Parallel I/O port programming example

Source: Solution Development Department Date: 2020-11-25

The most typical application of single chip microcomputer I/O is to form a display circuit through the I/O port and 7-segment LED digital tube. We start from the commonly used LED display principle and explain in detail the circuit and programming principle of using the single-chip microcomputer to drive the LED digital tube. , The purpose is to let beginners understand the programming principle of I/O port through this programming paradigm, which is intended to draw inferences from one another.
The light-emitting principle of LED is very clear to those with a little electronic technology basis. We don’t want to introduce too much. The 7-segment LED digital tube uses a single piece of insulating material in a certain shape. The LEDs are arranged in a combination of “8” nixie tubes, and their electrodes are drawn out, and the corresponding dots and strokes are lit to display the numbers 0-9.

LED digital tubes are divided into common cathode and common anode according to the different connection methods of LEDs. Understanding these characteristics of LEDs is very important for programming, because different types of digital tubes, in addition to their In addition to differences in hardware circuits, programming methods are also different. The picture on the right is the internal circuit of the common cathode and common anode digital tubes. Their light-emitting principle is the same, but their power polarity is different.
Connecting the cathodes of multiple LEDs together is a common cathode type, and connecting the anodes of multiple LEDs together is a common anode type. Take the common cathode type as an example. If the cathode is grounded and the anode of the corresponding section is connected to a positive power source, the section will emit light. Of course, the current of the LED is usually small, and it is generally necessary to connect a high-current resistance in the loop. If we connect the "b" and "c" segments to the positive power supply, and the other ends are grounded or left in the air, then the "b" and "c" segments will light up. At this time, the digital tube display will display the number “1” . And connect the "a", "b", "d", "e" and "g" segments to the positive power supply, and the other pins are left floating, and the digital tube will display “2”. The display principle of other characters is similar, and readers can analyze it by themselves.
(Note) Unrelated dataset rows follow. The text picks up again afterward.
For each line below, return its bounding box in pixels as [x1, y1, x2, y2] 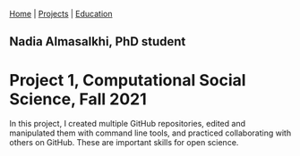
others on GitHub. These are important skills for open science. [9, 137, 239, 148]
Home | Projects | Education [9, 9, 113, 19]
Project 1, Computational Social [9, 70, 246, 90]
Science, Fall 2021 [9, 89, 148, 109]
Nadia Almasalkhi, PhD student [9, 34, 186, 49]
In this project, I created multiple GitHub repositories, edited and [9, 119, 246, 129]
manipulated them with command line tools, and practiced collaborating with [9, 127, 292, 138]
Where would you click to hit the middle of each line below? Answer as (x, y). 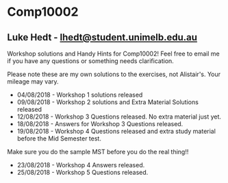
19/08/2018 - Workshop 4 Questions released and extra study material (116, 131)
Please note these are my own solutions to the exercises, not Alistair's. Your (114, 74)
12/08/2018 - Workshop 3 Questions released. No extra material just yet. (119, 117)
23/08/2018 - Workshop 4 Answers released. (81, 165)
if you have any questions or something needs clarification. (91, 61)
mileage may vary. (33, 82)
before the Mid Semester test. (59, 138)
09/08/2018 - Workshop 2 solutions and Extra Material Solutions (107, 102)
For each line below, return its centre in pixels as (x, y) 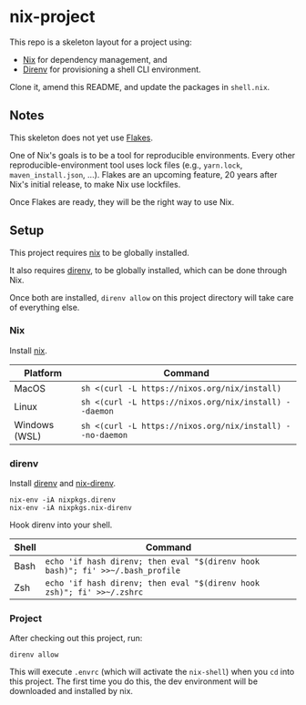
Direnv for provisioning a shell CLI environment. (112, 69)
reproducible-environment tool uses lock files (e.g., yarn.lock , (126, 165)
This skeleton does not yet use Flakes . (81, 138)
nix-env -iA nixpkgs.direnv (63, 500)
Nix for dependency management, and (95, 59)
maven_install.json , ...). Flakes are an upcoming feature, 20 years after (143, 174)
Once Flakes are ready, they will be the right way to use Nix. (122, 201)
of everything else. (45, 307)
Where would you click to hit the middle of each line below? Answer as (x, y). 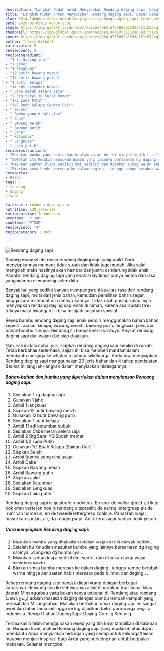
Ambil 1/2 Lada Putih (33, 441)
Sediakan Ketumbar (32, 483)
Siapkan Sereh (27, 452)
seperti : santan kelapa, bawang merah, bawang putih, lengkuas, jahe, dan (80, 325)
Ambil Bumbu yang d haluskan (43, 457)
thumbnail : (17, 32)
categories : (18, 173)
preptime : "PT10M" (24, 218)
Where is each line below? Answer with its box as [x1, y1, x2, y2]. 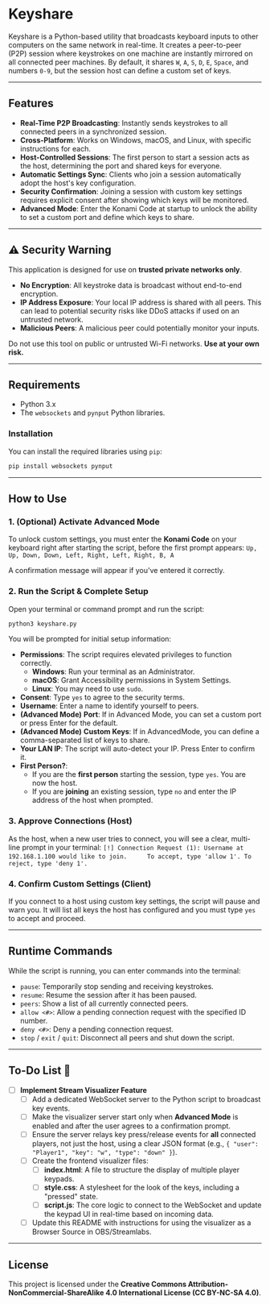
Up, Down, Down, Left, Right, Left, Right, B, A [8, 551, 174, 560]
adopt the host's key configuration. [19, 178, 137, 188]
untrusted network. [19, 314, 84, 324]
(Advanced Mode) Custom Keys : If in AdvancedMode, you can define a [19, 727, 260, 737]
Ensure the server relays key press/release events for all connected [31, 1129, 256, 1139]
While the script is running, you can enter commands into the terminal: [8, 966, 241, 975]
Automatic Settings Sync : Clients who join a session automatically [19, 169, 242, 179]
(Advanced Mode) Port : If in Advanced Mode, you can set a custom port [19, 710, 262, 720]
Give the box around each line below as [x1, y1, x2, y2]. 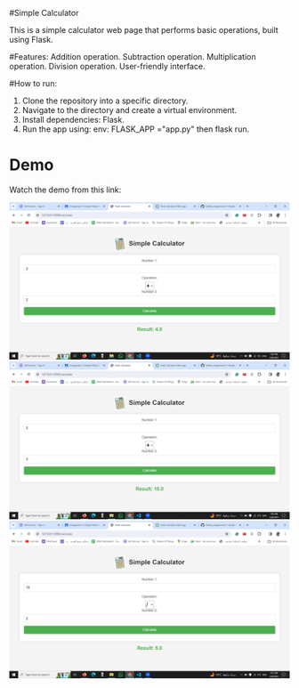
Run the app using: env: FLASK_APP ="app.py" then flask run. [21, 124, 250, 134]
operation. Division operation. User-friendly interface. [9, 61, 206, 71]
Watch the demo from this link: [9, 184, 122, 195]
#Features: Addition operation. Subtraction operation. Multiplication [9, 52, 256, 61]
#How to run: [9, 78, 58, 88]
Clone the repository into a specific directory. [21, 95, 189, 106]
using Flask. [9, 35, 53, 45]
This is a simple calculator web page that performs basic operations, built [9, 25, 279, 35]
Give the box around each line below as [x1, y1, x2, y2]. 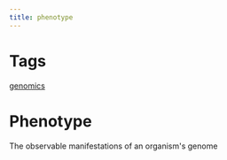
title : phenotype [9, 12, 74, 22]
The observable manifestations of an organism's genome [9, 141, 218, 151]
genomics [9, 80, 46, 91]
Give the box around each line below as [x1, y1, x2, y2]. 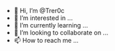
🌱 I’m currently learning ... [13, 21, 89, 29]
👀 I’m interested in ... [13, 14, 73, 22]
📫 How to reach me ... [13, 37, 79, 44]
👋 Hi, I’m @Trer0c [13, 7, 65, 14]
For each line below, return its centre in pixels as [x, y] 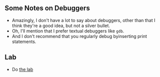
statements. [24, 41]
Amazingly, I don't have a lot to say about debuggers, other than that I [83, 20]
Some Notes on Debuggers [47, 8]
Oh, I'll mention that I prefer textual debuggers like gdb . [68, 31]
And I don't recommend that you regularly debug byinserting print [80, 36]
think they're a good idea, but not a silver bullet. [61, 25]
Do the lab [22, 69]
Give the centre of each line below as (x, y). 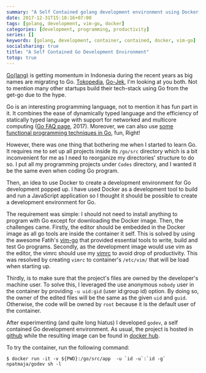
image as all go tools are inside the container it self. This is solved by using (101, 233)
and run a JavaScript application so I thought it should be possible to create (102, 195)
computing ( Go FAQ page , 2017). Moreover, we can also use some (90, 126)
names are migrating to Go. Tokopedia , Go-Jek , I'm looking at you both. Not (102, 82)
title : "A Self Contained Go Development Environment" (78, 52)
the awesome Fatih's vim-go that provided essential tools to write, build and (102, 240)
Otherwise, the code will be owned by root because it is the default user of (101, 304)
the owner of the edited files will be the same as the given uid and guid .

    The left picture is the experimental circuit diagram. We use 80C51 single-chip microcomputer, and capacitors C1, C2 and CRY1 form the clock oscillation circuit. This part basically does not need to be debugged. As long as the components are reliable, it will start to vibrate normally. C3 and R1 are the reset circuits of the single chip microcomputer. The parallel ports P1.0-P1.7 of the 80C51 are directly connected to the "a-f" pins of the LED digital tube, and the indirect current limiting resistors R3-R10 are in the middle. It is worth mentioning that the output drive current of the 80C51 parallel port is not very large. In order to make the LED have sufficient brightness, the LED digital tube should use high-brightness devices.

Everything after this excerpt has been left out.